Winter storm Aapeli brings near-hurricane strength winds

No injuries reported so far in Åland, despite the islands taking the brunt of the storm.

Picture of Mariehamn in Åland after storm / Credit: Mariehamns stad FB

A major winter storm has hit Finland, with Åland one of the most affected areas.

Storm Aapeli brought winds of 32.5 metres per second, a new Finnish high.

“That is the highest wind speed that we have measured ever before at sea areas. The last time was in 1971 and it was 31 metres per second” says meteorologist Eveliina Tuominen at the Finnish Meteorological Institute FMI.

Those wind speeds are close to hurricane strength 33 metres per second.

“It was really close, but not quite” says Tuominen.

The high winds also came with heavy overnight snow, up to 20cm in parts of central Finland.

Åland worst affected

The storm caused widespread problems in Åland.

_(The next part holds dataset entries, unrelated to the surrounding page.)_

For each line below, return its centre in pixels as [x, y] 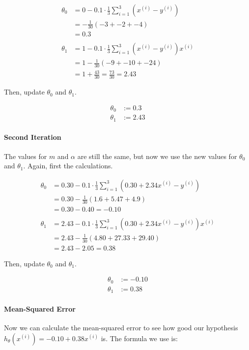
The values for [26, 156]
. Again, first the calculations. [68, 166]
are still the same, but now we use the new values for [157, 156]
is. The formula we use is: [139, 338]
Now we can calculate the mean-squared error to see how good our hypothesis [121, 328]
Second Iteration [33, 137]
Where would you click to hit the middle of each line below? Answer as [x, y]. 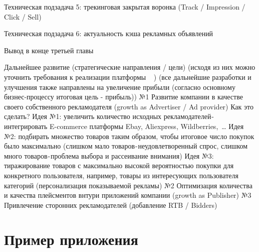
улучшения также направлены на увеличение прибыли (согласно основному [120, 87]
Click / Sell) [23, 16]
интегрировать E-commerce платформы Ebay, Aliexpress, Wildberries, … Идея [124, 126]
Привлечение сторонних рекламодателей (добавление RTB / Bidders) [111, 205]
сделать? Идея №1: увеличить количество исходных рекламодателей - [109, 116]
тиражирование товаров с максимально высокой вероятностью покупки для [119, 165]
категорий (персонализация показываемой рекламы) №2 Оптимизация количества [128, 185]
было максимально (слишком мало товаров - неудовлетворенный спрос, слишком [126, 146]
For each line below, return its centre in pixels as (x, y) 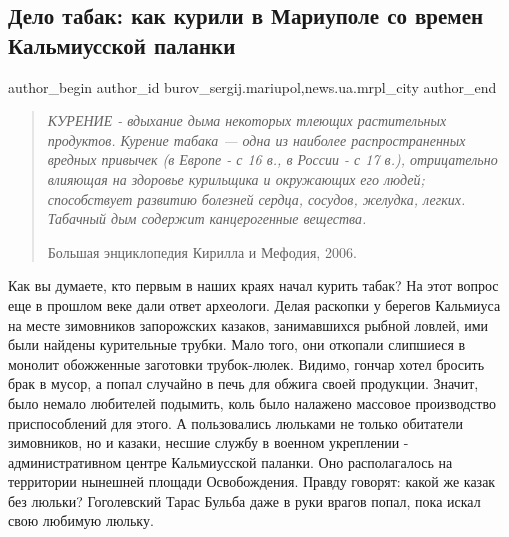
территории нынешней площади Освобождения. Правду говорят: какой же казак (252, 481)
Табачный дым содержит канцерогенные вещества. (207, 218)
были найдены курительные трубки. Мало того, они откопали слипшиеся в (237, 344)
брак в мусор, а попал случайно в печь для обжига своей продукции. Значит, (243, 383)
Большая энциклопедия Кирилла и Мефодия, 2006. (202, 251)
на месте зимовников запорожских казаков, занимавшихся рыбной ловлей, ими (248, 324)
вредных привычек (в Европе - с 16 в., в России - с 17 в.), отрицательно (272, 159)
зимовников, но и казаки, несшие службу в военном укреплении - (208, 442)
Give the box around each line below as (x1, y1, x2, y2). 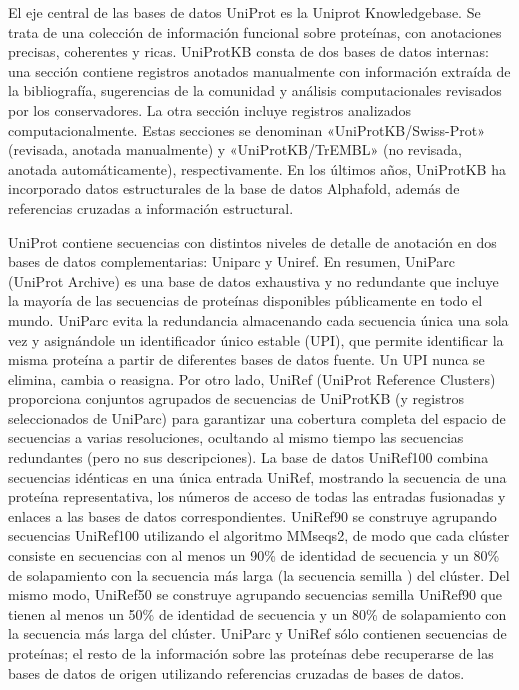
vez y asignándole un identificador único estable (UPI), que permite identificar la (8, 329, 504, 350)
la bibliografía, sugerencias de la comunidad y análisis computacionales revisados (8, 80, 502, 101)
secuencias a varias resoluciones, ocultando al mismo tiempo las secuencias (8, 427, 464, 448)
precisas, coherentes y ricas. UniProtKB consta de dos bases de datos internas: (8, 41, 489, 62)
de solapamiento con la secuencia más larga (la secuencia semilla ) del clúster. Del (8, 564, 510, 585)
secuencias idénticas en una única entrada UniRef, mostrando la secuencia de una (8, 466, 507, 487)
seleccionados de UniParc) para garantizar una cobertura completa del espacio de (8, 407, 506, 428)
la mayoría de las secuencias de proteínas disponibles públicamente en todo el (8, 290, 483, 311)
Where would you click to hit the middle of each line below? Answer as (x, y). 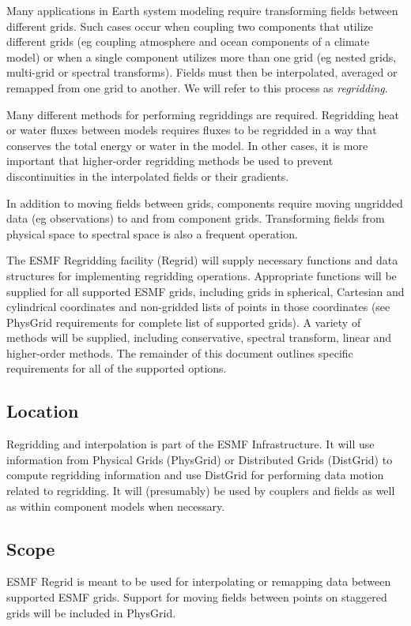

For a while all the main roads were closed but in a press conference this morning officials said Åland’s highways had been reopened, however safety on smaller roads could not be guaranteed.

“Very many homes are still without electricity, and lots of trees have fallen on the roads. Our advice to people is to stay at home” says Ted Andersson from Åland Rescue Department.

“Power lines are damaged, and very many cars and house roofs are damaged in the wind, but there are not so far any injuries” Andersson tells News Now Finland.

Thousands of households are still without electricity, mostly outside of Mariehamn.

Ferries diverted from port

Due to the high winds, overnight ferry services didn’t stop at Mariehamn, and although the winds were strong, the direction wasn’t as bad as it could have been for ships.

“The ships leaving from Helsinki and Turku and Stockholm, traveling between Finland and Sweden, they didn’t stop at Åland last night, but that is a normal situation when it is tough winds, and it happens every now and then” says Christa Grönlund, Communications Manager at Viking Line.

“Of course when it is windy you can feel it when you travel, that’s for sure. The ferries are used to these kind of storms so they know what to do” she adds.